Wood is one of the easiest materials for us to work with hand tools; you don’t need industrial plant to make something out of wood. Wood is buoyant. It’s easy to paint, or coat with other protectants. Aesthetically, it has a hold on us that no other material does. I think this goes back to its direct connection to the natural world; wood is never far removed, to our senses, from the tree it once was. But that is a topic for a whole other essay.
People literally conquered the world in wooden boats and ships. On the other hand, wood burns, and it rots.

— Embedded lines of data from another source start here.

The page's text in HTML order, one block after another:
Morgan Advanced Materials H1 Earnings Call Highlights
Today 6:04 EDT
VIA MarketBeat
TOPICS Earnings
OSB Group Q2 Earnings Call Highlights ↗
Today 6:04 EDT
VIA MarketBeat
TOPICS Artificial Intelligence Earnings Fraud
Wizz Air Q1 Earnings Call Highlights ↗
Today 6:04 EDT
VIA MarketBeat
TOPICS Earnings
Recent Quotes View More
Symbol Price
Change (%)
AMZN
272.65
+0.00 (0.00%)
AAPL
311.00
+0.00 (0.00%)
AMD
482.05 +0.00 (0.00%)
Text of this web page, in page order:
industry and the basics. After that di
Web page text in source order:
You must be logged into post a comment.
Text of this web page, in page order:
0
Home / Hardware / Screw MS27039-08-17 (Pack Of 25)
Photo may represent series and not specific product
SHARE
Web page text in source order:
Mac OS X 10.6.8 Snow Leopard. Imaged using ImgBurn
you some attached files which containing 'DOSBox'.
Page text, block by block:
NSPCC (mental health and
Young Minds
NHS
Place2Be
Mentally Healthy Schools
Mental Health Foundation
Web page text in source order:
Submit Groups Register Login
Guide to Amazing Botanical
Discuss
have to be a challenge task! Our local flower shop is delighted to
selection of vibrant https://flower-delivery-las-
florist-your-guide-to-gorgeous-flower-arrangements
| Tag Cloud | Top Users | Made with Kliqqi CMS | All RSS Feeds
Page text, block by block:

Those who work with any material focus much of their energy on mitigating whatever its weaknesses are. Working with steel means working against rust. Working with wood means working against rot. In the case of modern construction wood, the best stuff is impregnated with toxins against insects and fungi, then re-dried in a kiln to make it straight, dense, and ready to paint. But no matter how well we treat a piece of wood, if we don’t provide adequate air circulation, it will rot, probably sooner rather than later. And nothing helps rot progress like ignoring it. I will be installing a bunch of round aluminum vents in the deck when I finish replacing all the rotten pieces.
And I still have new pieces to install, so I’m going to cook breakfast, gladly, then head out back, reluctantly. I hope you have a relaxing, rot-free Sunday.